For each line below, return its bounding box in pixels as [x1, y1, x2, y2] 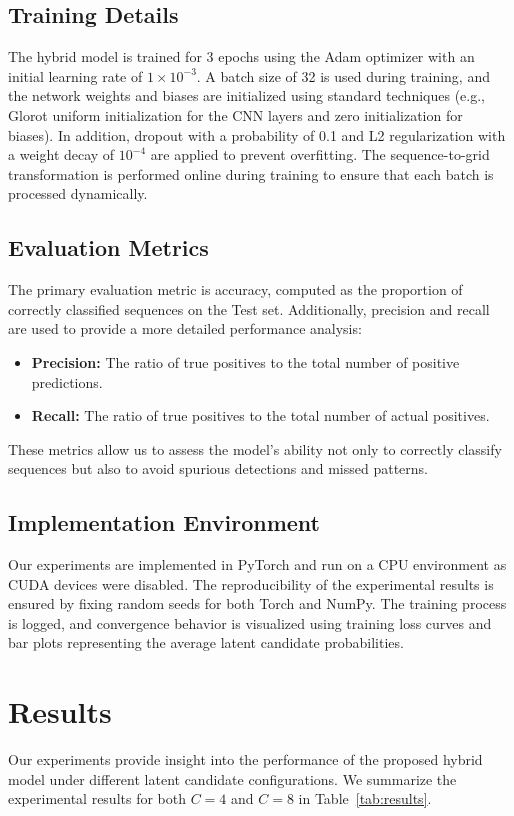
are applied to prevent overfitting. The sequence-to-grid [150, 144, 490, 165]
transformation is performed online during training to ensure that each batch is [8, 163, 494, 184]
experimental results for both [8, 788, 187, 809]
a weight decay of [8, 144, 115, 165]
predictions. [31, 371, 103, 392]
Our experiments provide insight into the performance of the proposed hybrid [8, 749, 483, 770]
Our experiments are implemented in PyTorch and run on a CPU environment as [8, 554, 507, 575]
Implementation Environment [8, 507, 320, 538]

┄┄┄┄┄┄┄┄┄┄┄┄┄┄┄┄┄┄┄┄

Include in the answer nothing but an exact repetition of the lines from the one with "Our experiments provide" through the end of the material.

Our experiments provide insight into the performance of the proposed hybrid [8, 749, 483, 770]
Our experiments are implemented in PyTorch and run on a CPU environment as [8, 554, 507, 575]
Implementation Environment [8, 507, 320, 538]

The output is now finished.